PROVIDED DATA →
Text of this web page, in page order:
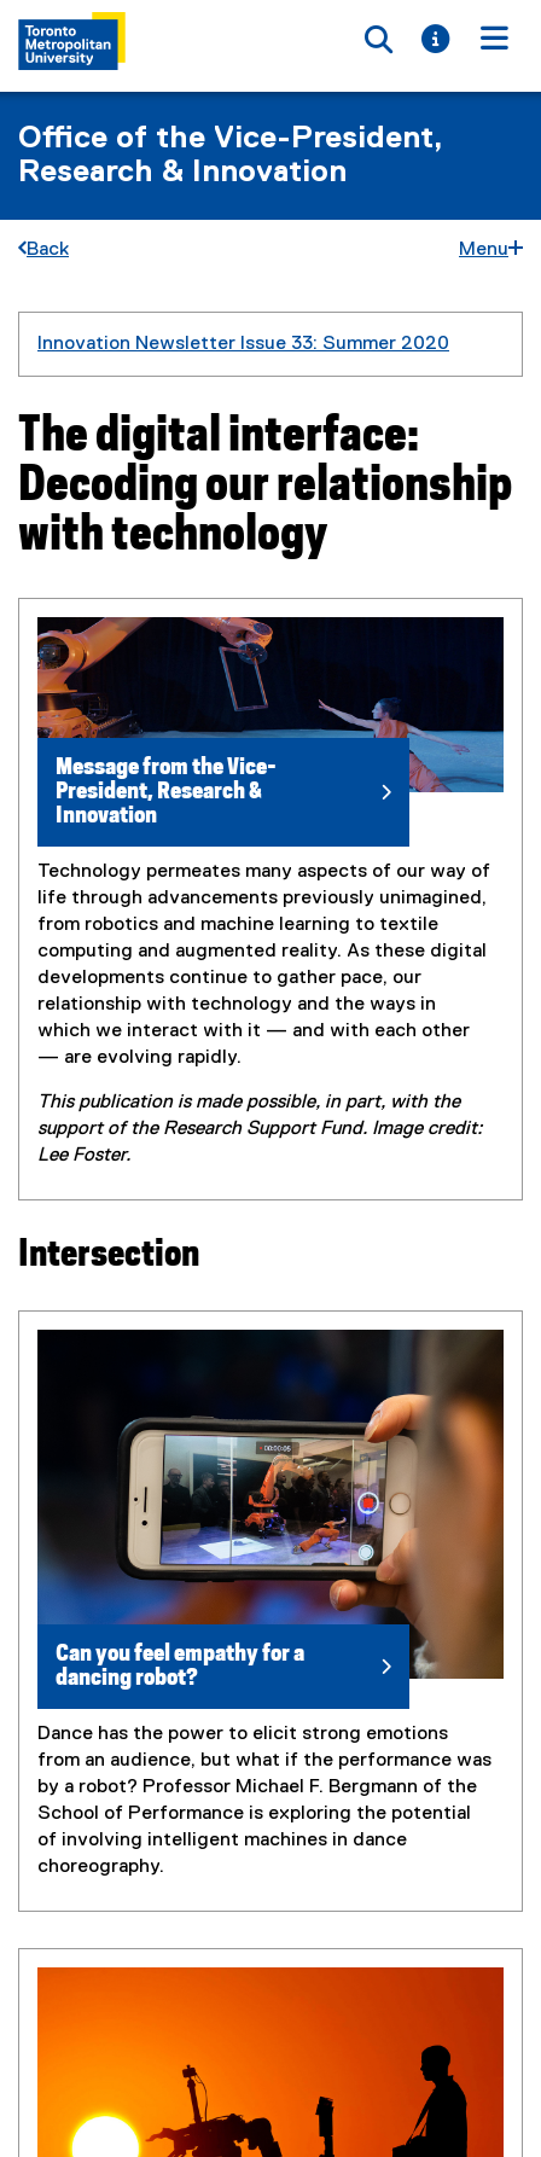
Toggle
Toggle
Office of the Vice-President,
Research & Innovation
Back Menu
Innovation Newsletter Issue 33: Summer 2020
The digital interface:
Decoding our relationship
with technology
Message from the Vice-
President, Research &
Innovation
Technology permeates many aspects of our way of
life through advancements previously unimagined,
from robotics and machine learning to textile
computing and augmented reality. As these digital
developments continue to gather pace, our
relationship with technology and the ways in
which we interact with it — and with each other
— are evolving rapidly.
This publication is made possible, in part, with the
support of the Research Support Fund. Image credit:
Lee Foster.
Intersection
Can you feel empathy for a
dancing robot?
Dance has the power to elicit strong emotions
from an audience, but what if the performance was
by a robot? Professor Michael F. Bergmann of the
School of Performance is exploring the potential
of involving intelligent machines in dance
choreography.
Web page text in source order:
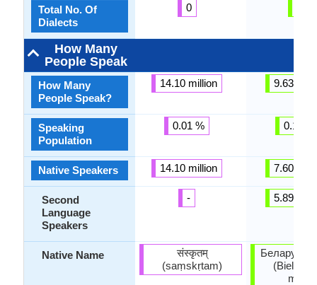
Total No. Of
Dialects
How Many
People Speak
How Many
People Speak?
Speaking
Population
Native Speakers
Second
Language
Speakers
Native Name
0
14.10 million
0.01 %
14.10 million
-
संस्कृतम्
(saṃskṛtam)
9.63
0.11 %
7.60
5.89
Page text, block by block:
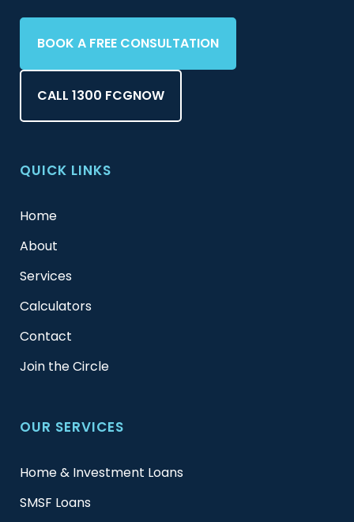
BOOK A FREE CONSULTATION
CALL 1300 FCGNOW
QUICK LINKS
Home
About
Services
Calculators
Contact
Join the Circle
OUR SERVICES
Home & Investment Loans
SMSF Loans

ABOUT THIS EXERCISE → Please write every line above out exactly as given, except for any pictures.

ANSWER →
Text of this web page, in page order:
Toggle
Toggle
Office of the Vice-President,
Research & Innovation
Back Menu
Innovation Newsletter Issue 33: Summer 2020
The digital interface:
Decoding our relationship
with technology
Message from the Vice-
President, Research &
Innovation
Technology permeates many aspects of our way of
life through advancements previously unimagined,
from robotics and machine learning to textile
computing and augmented reality. As these digital
developments continue to gather pace, our
relationship with technology and the ways in
which we interact with it — and with each other
— are evolving rapidly.
This publication is made possible, in part, with the
support of the Research Support Fund. Image credit:
Lee Foster.
Intersection
Can you feel empathy for a
dancing robot?
Dance has the power to elicit strong emotions
from an audience, but what if the performance was
by a robot? Professor Michael F. Bergmann of the
School of Performance is exploring the potential
of involving intelligent machines in dance
choreography.
Web page text in source order:
Total No. Of
Dialects
How Many
People Speak
How Many
People Speak?
Speaking
Population
Native Speakers
Second
Language
Speakers
Native Name
0
14.10 million
0.01 %
14.10 million
-
संस्कृतम्
(saṃskṛtam)
9.63
0.11 %
7.60
5.89
Page text, block by block:
BOOK A FREE CONSULTATION
CALL 1300 FCGNOW
QUICK LINKS
Home
About
Services
Calculators
Contact
Join the Circle
OUR SERVICES
Home & Investment Loans
SMSF Loans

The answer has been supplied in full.